Task instructions.
From the records that follow, return exactly the lines beginning at the one that contains "Give the centre" and ending at the one that contains "内部控制缺陷评价 [47, 318]", pictures left out.

Excerpts from a dataset
* * *
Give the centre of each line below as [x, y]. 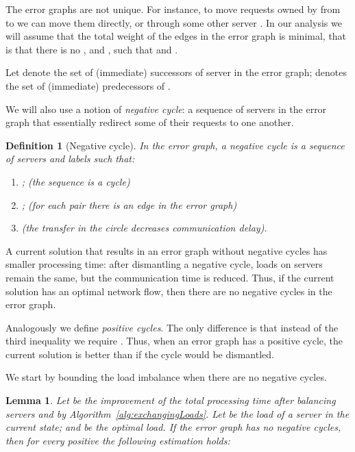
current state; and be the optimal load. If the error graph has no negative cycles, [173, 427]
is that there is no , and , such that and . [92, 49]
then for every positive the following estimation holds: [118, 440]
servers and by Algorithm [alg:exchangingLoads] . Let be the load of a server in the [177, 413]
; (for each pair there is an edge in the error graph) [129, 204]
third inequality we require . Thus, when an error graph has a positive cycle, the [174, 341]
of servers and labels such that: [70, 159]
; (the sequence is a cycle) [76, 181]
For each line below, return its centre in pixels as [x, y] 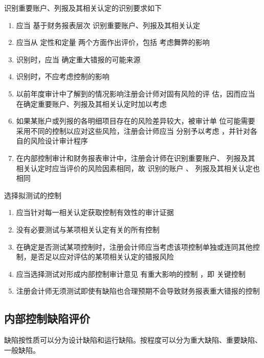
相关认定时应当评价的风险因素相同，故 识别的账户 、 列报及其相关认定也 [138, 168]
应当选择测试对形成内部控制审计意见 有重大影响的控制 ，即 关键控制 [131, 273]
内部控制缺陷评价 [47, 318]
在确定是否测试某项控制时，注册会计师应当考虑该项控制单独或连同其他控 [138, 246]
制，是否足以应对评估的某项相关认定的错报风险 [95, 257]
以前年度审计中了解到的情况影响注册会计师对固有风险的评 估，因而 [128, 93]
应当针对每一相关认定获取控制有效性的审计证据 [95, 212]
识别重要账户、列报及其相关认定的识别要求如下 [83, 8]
* * *
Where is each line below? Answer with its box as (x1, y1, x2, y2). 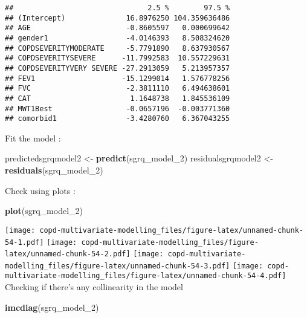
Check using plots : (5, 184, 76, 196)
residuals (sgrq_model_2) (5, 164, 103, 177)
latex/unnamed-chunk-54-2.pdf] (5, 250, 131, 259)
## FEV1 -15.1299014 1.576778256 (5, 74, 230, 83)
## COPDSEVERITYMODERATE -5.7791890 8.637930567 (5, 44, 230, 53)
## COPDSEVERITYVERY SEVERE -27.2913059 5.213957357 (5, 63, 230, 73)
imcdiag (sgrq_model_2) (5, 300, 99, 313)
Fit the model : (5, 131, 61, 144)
* * *
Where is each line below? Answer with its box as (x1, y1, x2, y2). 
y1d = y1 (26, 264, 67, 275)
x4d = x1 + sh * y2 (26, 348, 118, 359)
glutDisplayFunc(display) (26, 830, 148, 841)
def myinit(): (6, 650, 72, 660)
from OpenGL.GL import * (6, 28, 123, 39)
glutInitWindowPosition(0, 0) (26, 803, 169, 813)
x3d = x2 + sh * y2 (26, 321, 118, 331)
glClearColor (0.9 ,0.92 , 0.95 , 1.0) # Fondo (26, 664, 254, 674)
* * *
Answer box.
Give the centre of each line below as [x, y]. 
current state; and be the optimal load. If the error graph has no negative cycles, [173, 427]
is that there is no , and , such that and . [92, 49]
then for every positive the following estimation holds: [118, 440]
servers and by Algorithm [alg:exchangingLoads] . Let be the load of a server in the [177, 413]
; (for each pair there is an edge in the error graph) [129, 204]
third inequality we require . Thus, when an error graph has a positive cycle, the [174, 341]
of servers and labels such that: [70, 159]
; (the sequence is a cycle) [76, 181]
For each line below, return its centre in pixels as [x, y] 
相关认定时应当评价的风险因素相同，故 识别的账户 、 列报及其相关认定也 [138, 168]
应当选择测试对形成内部控制审计意见 有重大影响的控制 ，即 关键控制 [131, 273]
内部控制缺陷评价 [47, 318]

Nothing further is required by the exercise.